3.The exhibit marked "Confidential Exhibit MJO2" annexed to the affidavit of Matthew John O'Brien dated 23 April 2019 filed in these proceedings ("First O'Brien Affidavit"), being a paginated bundle of correspondence referred to in paragraph 13 of the First O'Brien Affidavit and located at pages 80 to 287 of the First O'Brien Affidavit, be suppressed from public examination.

Note:   Entry of orders is dealt with in Rule 39.32 of the Federal Court Rules 2011.


REASONS FOR JUDGMENT

ANDERSON J:

Introduction

  1. The plaintiff, Murray River Organics Limited (MRO), seeks relief pursuant to ss 1322(4)(c) and (d) of the Corporations Act 2001 (Cth) (Act) for the purpose of obtaining relief from non-compliance with the financial reporting and lodging requirements in ss 314 and 319(1) of the Act.

  2. On 13 June 2019, I heard MRO’s application.  Ms Van Proctor of counsel appeared on behalf of MRO.  The Australian Securities and Investment Commission (ASIC), having previously been provided various materials in relation to MRO’s application, did not appear at the hearing.  ASIC neither consented nor opposed the proposed orders sought by MRO.

  3. I granted the relief sought by MRO at the hearing and these are my reasons for doing so. 

    Reporting requirements under the Act

  4. Part 2M.3 of the Act (containing ss 292 to 323DA) sets out the financial reporting requirements for certain entities, including a public company such as MRO. The Act imposed various requirements on MRO, including to:

    (a)prepare a financial report and a directors’ report for each financial year: s 292(1)(b);

    (b)have the financial report for a financial year audited and obtain an auditor’s report: s 301(1);

    (c)report to members for a financial year by providing the financial report for the year and the directors’ report for the year: s 314(1); and

    (d)lodge with ASIC a report for a financial year: s 319(1).

  5. A company is entitled to relief from complying with these requirements in certain circumstances.  Relevantly for current purposes, ASIC Corporations (Wholly-owned Companies) Instrument 2016/785 (Instrument), made under s 341(1) of the Act, provides a mechanism for relief from compliance with certain financial reporting requirements under the Act (relief) in circumstances where a company within a group of companies has executed a Deed of Cross Guarantee with other companies within that group.

  6. Pursuant to s 5 of the Instrument, a company that is a party to a Deed of Cross Guarantee at the end of a financial year does not have to comply with any of the following requirements of Pt 2M.3 of the Act in relation to the financial year:

    (a)to prepare a financial report and a directors’ report under paragraphs 292(1)(b);

    (b)to have the financial report audited and to obtain an auditor’s report under subsection 301(1);

    (c)to report to its members under s 314 within the time required by s 315; and

    (d)to send reports to a member in accordance with a request under s 316(1) within the time required by s 316(2).

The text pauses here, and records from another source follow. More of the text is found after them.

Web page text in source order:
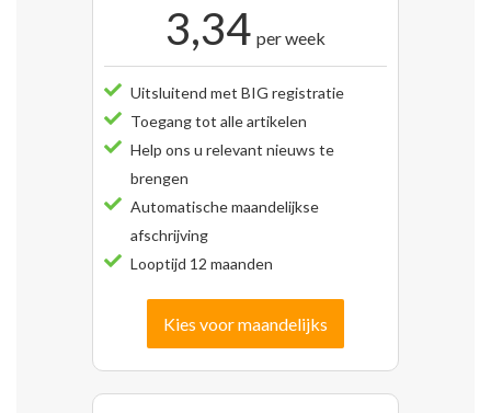
3,34 per week
Uitsluitend met BIG registratie
Toegang tot alle artikelen
Help ons u relevant nieuws te
brengen
Automatische maandelijkse
afschrijving
Looptijd 12 maanden
Kies voor maandelijks
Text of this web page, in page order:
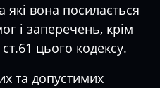
які вона посилається
і заперечень, крім
цього кодексу.
та допустимих
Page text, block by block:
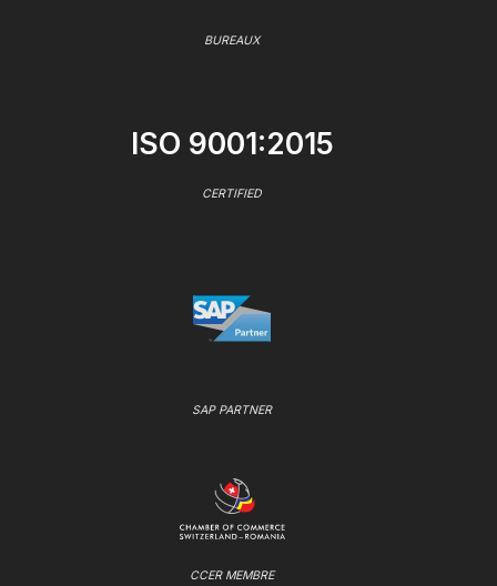
BUREAUX
ISO 9001:2015
CERTIFIED
SAP PARTNER
CCER MEMBRE
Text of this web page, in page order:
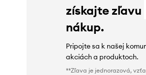
získajte zľavu
nákup.
Pripojte sa k našej
akciách a produktoch.
**Zľava je jednorazová,
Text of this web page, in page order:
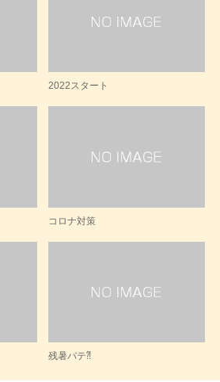
2022スタート
コロナ対策
残暑バテ⁈

  7. Pursuant to s 6(1)(f) of the Instrument, it is necessary for the company seeking relief to lodge with ASIC an “opt-in notice”, using Form 389 entitled “Opt-in/change of holiday entity notice by wholly-owned company relieved from financial reporting obligations” (Form 389), containing a statement that the company has taken advantage of the relief under the Instrument.

    Background

  8. MRO relies on two affidavits of Matthew John O’Brien dated 23 April 2019 (First O’Brien Affidavit) and 28 May 2019 and an affidavit of Albert Zago dated 28 May 2019.  Mr O’Brien is the Senior Commercial Manager of the ultimate holding company of MRO, Murray River Organics Group Limited (MROG), and the former Chief Financial Officer (CFO) of MRO.  Mr Zago is the current CFO of MRO.  The key matters set out in their affidavits is summarised as follows.

  9. MRO, which is a public company for the purpose of s 292 of the Act, is a member of the group of companies (MRO Group).  MROG is the ultimate holding company of MRO and the other companies in the MRO Group.

  10. In about January 2017, the MRO Group sought advice in relation to the availability and processes required to obtain the relief provided by and under the Instrument.  MRO’s CFO at that time, Mr O’Brien, had the primary day to day contact (on behalf of MRO) with MRO’s advisors in connection with obtaining the relief.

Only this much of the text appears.